Monday, May 23, 2011

Let's Say a Few Prayers First;Does Iowa Really Exist?; Imagine; Cain Enters Race, Daniels is Out

"So...Jesus has to work just one day in 2,000 years and he doesn't show up. This is why the Chinese are beating us."--Family Guy.

  • Before I begin, let's not forget the folks in Alabama, Missouri and some of the many other places hit by those tornadoes. Alabama's cleanup will be the greatest rebuilding effort since the Civil War. So they all could use our prayers folks.
  • I don't understand why Iowa is always so important during the campaign season. I'm convinced the state really does not exist. Think about it. Other than every four years, we don't hear anything about that state. It's like it just appears out of the blue during campaigns. In fact, we hear more about Idaho, and that's only because of the potatoes.
  • Imagine yourself living in Manhattan.
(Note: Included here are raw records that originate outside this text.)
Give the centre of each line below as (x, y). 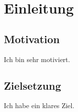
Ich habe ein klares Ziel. (39, 105)
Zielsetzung (32, 85)
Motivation (32, 39)
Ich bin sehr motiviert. (37, 59)
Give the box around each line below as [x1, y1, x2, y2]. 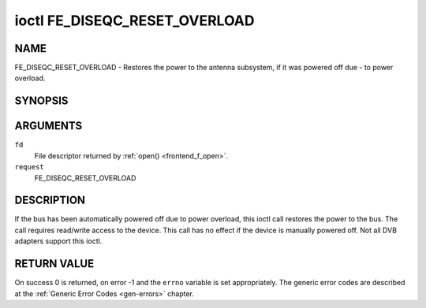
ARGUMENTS [14, 119, 83, 133]
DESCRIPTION [14, 194, 86, 207]
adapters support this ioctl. [14, 236, 103, 246]
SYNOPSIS [14, 95, 69, 108]
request [14, 162, 45, 172]
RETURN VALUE [14, 257, 95, 271]
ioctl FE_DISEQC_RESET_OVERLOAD [14, 12, 255, 29]
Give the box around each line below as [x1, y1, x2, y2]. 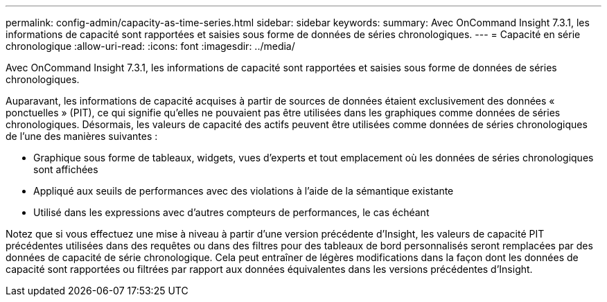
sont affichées [33, 163, 98, 175]
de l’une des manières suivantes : [6, 130, 158, 142]
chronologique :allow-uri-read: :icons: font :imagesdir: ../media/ [6, 40, 295, 52]
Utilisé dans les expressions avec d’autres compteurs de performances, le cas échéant [33, 206, 430, 218]
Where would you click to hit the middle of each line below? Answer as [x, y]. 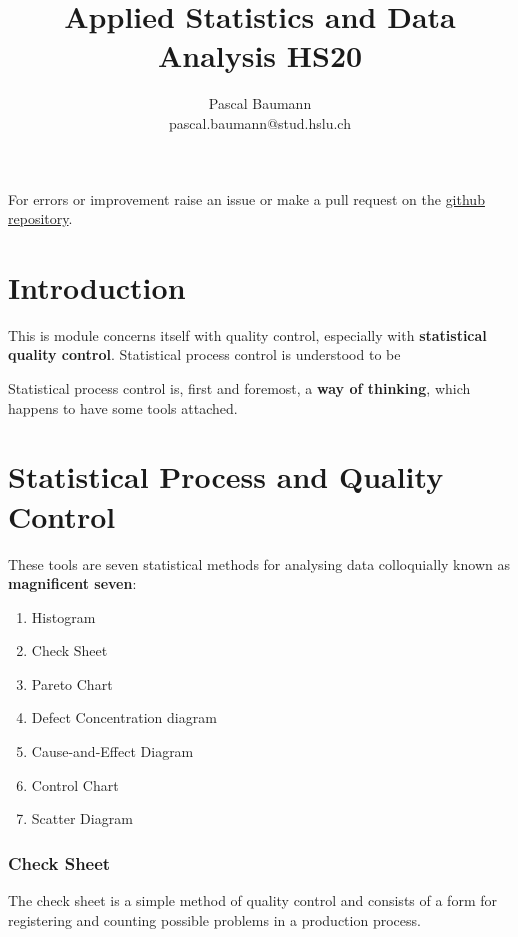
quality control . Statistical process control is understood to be [204, 354]
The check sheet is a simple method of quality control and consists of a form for [252, 900]
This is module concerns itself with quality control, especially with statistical [247, 334]
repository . [40, 218]
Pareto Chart [72, 683]
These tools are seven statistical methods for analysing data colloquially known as [259, 563]
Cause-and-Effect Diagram [112, 751]
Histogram [63, 616]
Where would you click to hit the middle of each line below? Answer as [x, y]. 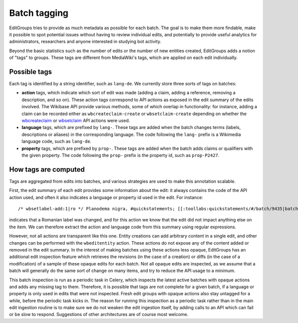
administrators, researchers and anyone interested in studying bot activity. [85, 42]
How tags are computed [47, 169]
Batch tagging [39, 13]
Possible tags [31, 72]
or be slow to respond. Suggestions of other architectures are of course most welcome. [99, 315]
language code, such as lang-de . [57, 141]
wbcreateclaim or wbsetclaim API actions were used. [76, 120]
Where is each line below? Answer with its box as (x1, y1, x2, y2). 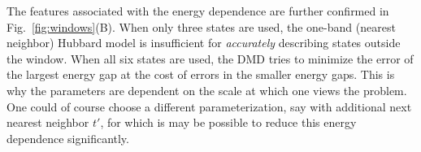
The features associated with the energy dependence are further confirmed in (7, 2, 389, 19)
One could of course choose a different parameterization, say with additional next (7, 98, 412, 115)
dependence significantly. (7, 129, 129, 146)
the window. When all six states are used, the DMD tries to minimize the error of (7, 50, 414, 67)
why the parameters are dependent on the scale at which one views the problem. (7, 81, 407, 98)
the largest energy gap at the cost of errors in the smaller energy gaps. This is (7, 66, 395, 83)
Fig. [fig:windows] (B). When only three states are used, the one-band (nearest (7, 18, 396, 35)
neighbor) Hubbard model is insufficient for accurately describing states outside (7, 34, 401, 51)
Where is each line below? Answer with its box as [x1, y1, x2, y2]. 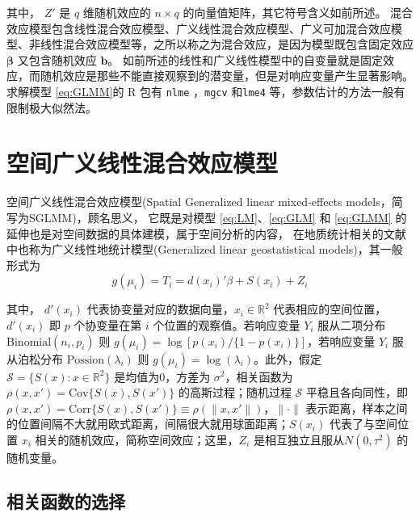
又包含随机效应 [17, 51, 97, 68]
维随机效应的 [82, 4, 151, 20]
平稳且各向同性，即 [306, 384, 409, 401]
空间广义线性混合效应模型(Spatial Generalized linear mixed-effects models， [6, 193, 392, 210]
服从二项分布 [317, 316, 386, 333]
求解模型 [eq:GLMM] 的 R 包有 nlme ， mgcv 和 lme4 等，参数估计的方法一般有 [6, 82, 405, 99]
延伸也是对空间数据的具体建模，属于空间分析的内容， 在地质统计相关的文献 [6, 225, 406, 242]
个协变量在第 [73, 316, 142, 333]
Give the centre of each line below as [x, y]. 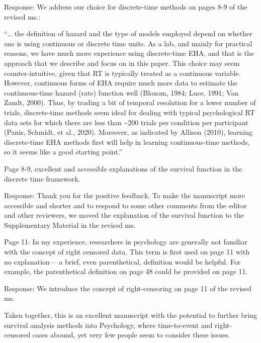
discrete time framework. [42, 178]
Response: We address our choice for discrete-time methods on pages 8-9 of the [126, 7]
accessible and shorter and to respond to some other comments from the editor [125, 205]
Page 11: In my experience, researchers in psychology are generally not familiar [126, 242]
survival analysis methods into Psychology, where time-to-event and [108, 325]
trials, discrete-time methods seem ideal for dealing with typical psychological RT [129, 112]
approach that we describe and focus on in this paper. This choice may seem [122, 63]
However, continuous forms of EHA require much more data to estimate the [121, 83]
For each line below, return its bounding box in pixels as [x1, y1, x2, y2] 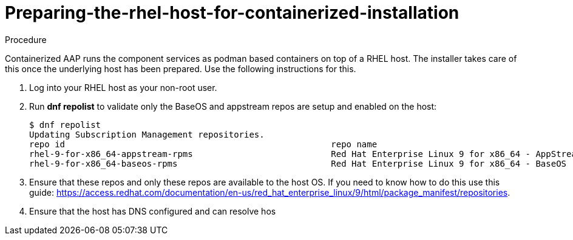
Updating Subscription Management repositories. [29, 129, 265, 139]
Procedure [5, 34, 47, 45]
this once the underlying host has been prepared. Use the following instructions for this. [5, 63, 356, 74]
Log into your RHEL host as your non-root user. [29, 82, 217, 93]
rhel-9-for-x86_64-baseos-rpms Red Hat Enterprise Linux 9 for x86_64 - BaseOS [29, 158, 567, 168]
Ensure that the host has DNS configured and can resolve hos [29, 205, 276, 216]
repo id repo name [29, 139, 378, 149]
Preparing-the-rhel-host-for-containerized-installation [5, 2, 459, 23]

Then imagine that all the outer boroughs like the Bronx, Brooklyn, Queens, etc. are fighting and killing each other. Also, let's imagine those boroughs are all about 5-10 times larger than Manhattan. On top of that, they despise Manhattan. In fact, one borough keeps sending rockets and missiles on top of them almost everday. And all of the boroughs don't even want Manhattan to exist anymore. Then imagine the mayor of Detroit coming down to the area and telling Manhattanites they also need to give up 40% of their land to Hoboken, NJ. That'll leave Manhattan with Central Park and the East Side of the city. The entire West Side would belong to Hoboken. So if you lived in Manhattan--how would you feel? Now--simply replace Manhattan with Israel. And now you know how they've felt every single day since 1948.
  • There are about 22 Arab/Muslim countries. Why can't they give some land to the Palestinians so they can have their own country?
  • A cartoon that appeared in a local paper this week regarding Arnold. It shows Maria leaving the bedroom, carrying her bags. Arnold is in bed with that other woman, and she's not exactly a hottie. He has this goofy look on his face. The bubble above Maria's head says, "Better get a lawyer Arnold...and an optometrist."
  • Herman Cain, a black Republican, finally took the plunge. He entered the race this weekend. There is one good feature about his entering--it might put a fork into the race card. He also came out of the blocks running. Regarding the Palestinians, he said he's not convinced they want a peace deal.  Therefore, he would offer them NOTHING. I like this guy already.
  • And Mitch Daniels takes a pass. So what does this mean for Republicans? Some way the pressure might be on for Chris Christie or Paul Ryan to enter the race now.
  • The backlog in Immigration Court is now almost a mind boggling 280,000 cases (U.S. Justice Department).
  • After Chris "Tingles" Mathews said it was truly pathetic that Roger Ailes, Fox CEO, put Sarah Palin on TV, Ailes fired back by saying, "...it was truly pathetic that I was the one who gave Chris Mathews his start on television." (Newsbusters). By the way, why aren't knuckleheads like Mathews hammered for their conspicuous sexism anyway?
  • Don't know about you folks, but I'm sick of hearing about Oprah.
  • NJ's news outlets are reporting that Pres. Obama's investigative teams are in New Jersey trying to find dirt on Chris Christie.
  • Headline in The Onion today: "Neurologists Implore Professional Athletes To Wait Until They Are Dead To Send In Brains For Research."